Denmark uses open-list list PR in districts (all MMDs) and list PR to allocate seats in national top-up. Voter casts one vote.
About same small number use either MMP (Germany uses regionalized MMP) and STV.
BUT
Canada and U.S. never have used list PR.
few, if any, British Commonwealth countries use or have used list PR.
most use FPTP,
Vanuatu uses SNTV,
newly-independent Commonwealth countries generally go to list PR
Canadians have always voted directly for candidate, sometimes not even with party labels used (like in city elections).
our "Mother country" U.K. is currently using FPTP for national elections,
and STV (Scotland and N. ireland), and
Wales to use closed list proportional representation system using the D’Hondt method with 6 seat constituencies, starting in 2030 or so.

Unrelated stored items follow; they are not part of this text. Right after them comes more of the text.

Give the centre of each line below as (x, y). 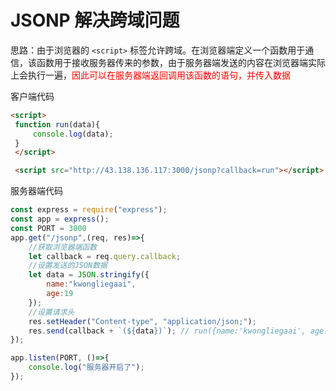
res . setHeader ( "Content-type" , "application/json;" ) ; (142, 321)
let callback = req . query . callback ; (105, 256)
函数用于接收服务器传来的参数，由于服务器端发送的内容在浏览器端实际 (181, 62)
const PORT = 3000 (48, 228)
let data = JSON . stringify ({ (89, 275)
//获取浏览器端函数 (63, 247)
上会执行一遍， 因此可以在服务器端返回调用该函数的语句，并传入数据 (150, 75)
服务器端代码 (36, 191)
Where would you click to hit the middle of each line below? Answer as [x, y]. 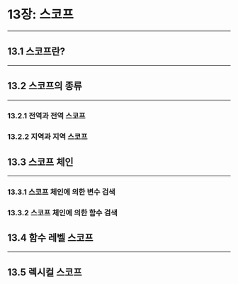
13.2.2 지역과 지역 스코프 [47, 137]
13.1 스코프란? [36, 51]
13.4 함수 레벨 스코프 [50, 238]
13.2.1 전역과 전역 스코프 [47, 116]
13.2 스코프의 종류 [45, 86]
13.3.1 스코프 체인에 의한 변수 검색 [61, 192]
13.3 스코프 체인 [40, 162]
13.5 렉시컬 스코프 [45, 272]
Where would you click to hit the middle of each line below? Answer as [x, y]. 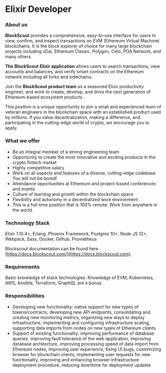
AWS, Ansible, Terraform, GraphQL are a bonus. [54, 283]
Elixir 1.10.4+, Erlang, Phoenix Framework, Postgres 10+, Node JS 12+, [76, 234]
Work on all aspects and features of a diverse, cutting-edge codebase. [84, 173]
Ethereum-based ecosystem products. [44, 97]
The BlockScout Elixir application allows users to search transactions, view [83, 66]
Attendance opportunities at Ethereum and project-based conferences [84, 183]
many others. [19, 57]
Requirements [23, 267]
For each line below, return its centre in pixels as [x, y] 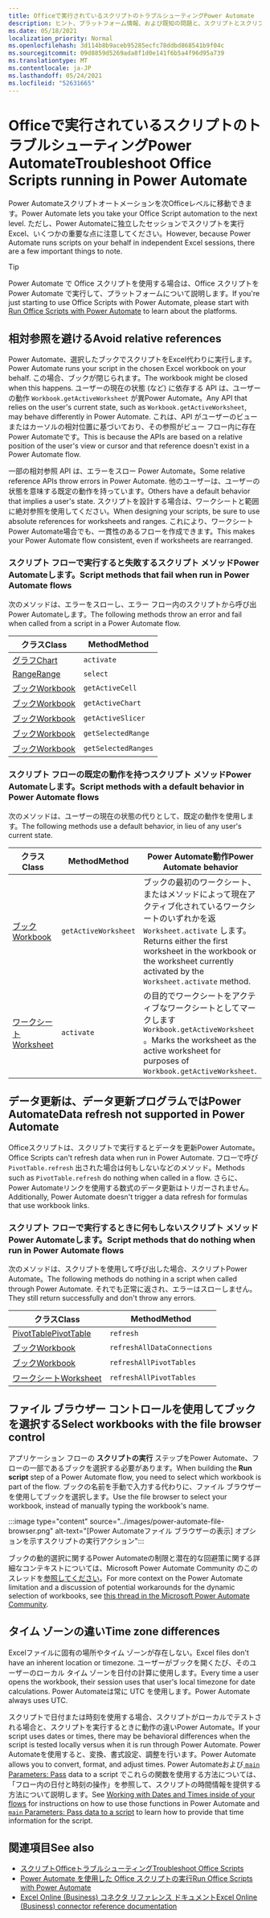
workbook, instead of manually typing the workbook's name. [109, 1505]
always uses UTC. [38, 1700]
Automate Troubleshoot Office [110, 163]
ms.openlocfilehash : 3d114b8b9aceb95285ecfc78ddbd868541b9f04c [117, 46]
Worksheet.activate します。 [197, 930]
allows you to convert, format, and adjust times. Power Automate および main [134, 1764]
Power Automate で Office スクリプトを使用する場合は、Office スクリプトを [134, 283]
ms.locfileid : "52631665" [51, 83]
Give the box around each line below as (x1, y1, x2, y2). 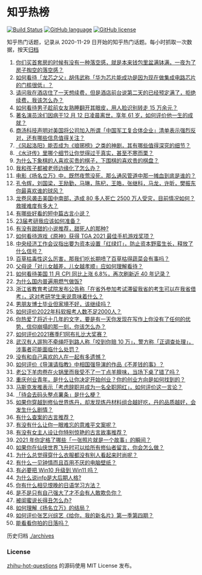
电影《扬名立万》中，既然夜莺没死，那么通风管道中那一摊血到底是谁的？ (15, 172, 196, 179)
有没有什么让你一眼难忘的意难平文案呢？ (15, 421, 117, 428)
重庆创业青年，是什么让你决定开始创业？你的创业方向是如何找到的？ (15, 376, 186, 383)
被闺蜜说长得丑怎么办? (15, 496, 72, 504)
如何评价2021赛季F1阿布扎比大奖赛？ (15, 330, 108, 338)
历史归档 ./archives (7, 532, 54, 539)
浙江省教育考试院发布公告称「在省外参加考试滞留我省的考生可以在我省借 (15, 285, 196, 292)
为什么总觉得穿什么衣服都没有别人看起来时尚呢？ (15, 451, 138, 458)
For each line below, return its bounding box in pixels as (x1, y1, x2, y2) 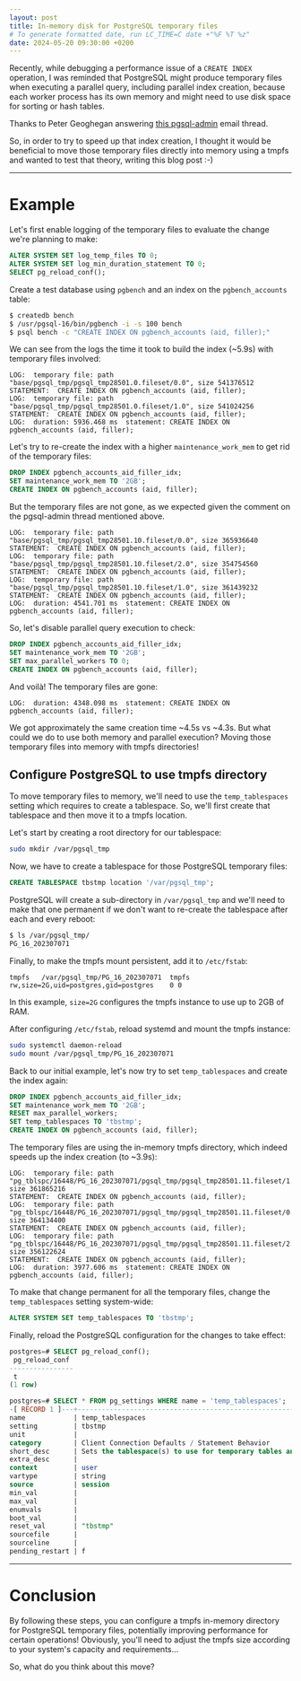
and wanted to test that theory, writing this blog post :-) (9, 154, 213, 166)
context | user (9, 1464, 99, 1473)
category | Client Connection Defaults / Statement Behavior (9, 1438, 271, 1448)
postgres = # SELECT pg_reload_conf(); (9, 1347, 150, 1356)
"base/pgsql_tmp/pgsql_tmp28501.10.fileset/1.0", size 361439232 (9, 583, 258, 592)
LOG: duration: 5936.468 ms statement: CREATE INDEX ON (9, 418, 230, 427)
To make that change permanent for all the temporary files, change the (9, 1287, 271, 1297)
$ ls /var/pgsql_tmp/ (9, 931, 90, 941)

and our closest "friend" U.S.A. is using all non-proportional methods, although in past many cities have used STV (and a handful are using it now) and Illinois used semi-P Cumulative Voting in MMDs.
If we want system that forces least change on voters IMO:
-change to MMDs wherever possible
(used in past; many citris use at-large districting currently for city elections.
(in most cases MMD would be no larger than an area that is represented by a mayor)
-voter place one vote for candidate.
-at their option allow them to mark back-up preferences (likely along party lines so simple if voters even do it, but small parties would get benefit of not seeing their votes simply thrown away if they move to more-pop. candidates who are elected.).
that alone would give geat fairness compared to present.
or same MMD, single voting where MMD seats are allocated as per largest remainder method by party in Real's simple open list list PR method.
so unfortunately there are simple explanations
and there are simple systems
but not all simple systems can be explained simply, especialy when people ask how it would affect the relevant elected bodies and how it would affect future behavoiur of governments,
and the simplest systems to explain don't work the best - such as FPTP.
That is part of the struggle of ER.
more of an art than science at this stage
- with different terms for same thing,
-terms that mean diff things to diff people.
and sometimes it seems art for art sake as most people are not interested even thogh governments are vitally important to their day to day lives.
one could write a book "The present need for PR - how people of the world have struggled with their elected governments"
the point being that too often a majority of people do not choose their elected governments but have to unhappily live with them.
any system that elects multiple members to represent a district (the people within a set geographical district) will
-stop artificially-created regional or provincial one-party sweeps,
-allow a large proportion of voters therein to have actual representation.
-produce a government where Conservatives in Toronto, NDP in Saskatchewan - and Conservatives in SK, and NDP and Liberals in Toronto - all have representation.
hope is that PR will decrease political frustration but if minority in chamber is disregarded anyway, then who knows?
But at least that shut out has been moved to more visible place-- the chamber -- and not spred out and hidden among stay at homes and ignored district minorities' vote tallies.
but definitely PR would open door to intra-party co-operation (forced by more frequent minority governments and the cross-party transfers produced by ranked voting if any)
and encourage people to vote, knowing their vote will actually mean something in high proportion of cases
(80 to 90 percent of votes go to the winners in a district under list PR or STV, and for party votes in MMP in NZ).
IRV aims for only 50 percent plus 1, and even that it fails at in many cases, based on original votes cast.
FPTP is said to achieve 50 percent plus 1 but only guaranteed true if only two run, the case a long time ago but no more,
FPTP anything from 24 percent to 82 percent possible to elect the member.
with a candidate winning with low of only 18 percent, twice in Canada's history.